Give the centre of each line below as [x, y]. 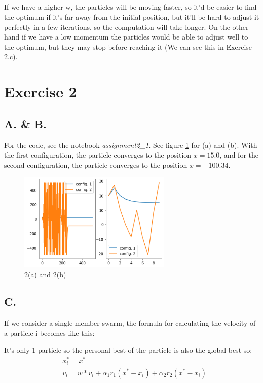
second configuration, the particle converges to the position [96, 164]
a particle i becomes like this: [49, 333]
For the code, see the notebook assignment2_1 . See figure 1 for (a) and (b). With [131, 145]
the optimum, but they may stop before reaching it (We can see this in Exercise [128, 46]
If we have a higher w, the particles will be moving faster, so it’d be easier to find [130, 7]
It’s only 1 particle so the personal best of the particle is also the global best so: [128, 350]
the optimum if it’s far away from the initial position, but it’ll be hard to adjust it [132, 16]
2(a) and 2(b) [45, 274]

-- Work task --
Give exactly the lines from the one with "If we have a" to the end of the entries, nothing before them.

-- Exercise answer --
If we have a higher w, the particles will be moving faster, so it’d be easier to find [130, 7]
It’s only 1 particle so the personal best of the particle is also the global best so: [128, 350]
the optimum if it’s far away from the initial position, but it’ll be hard to adjust it [132, 16]
2(a) and 2(b) [45, 274]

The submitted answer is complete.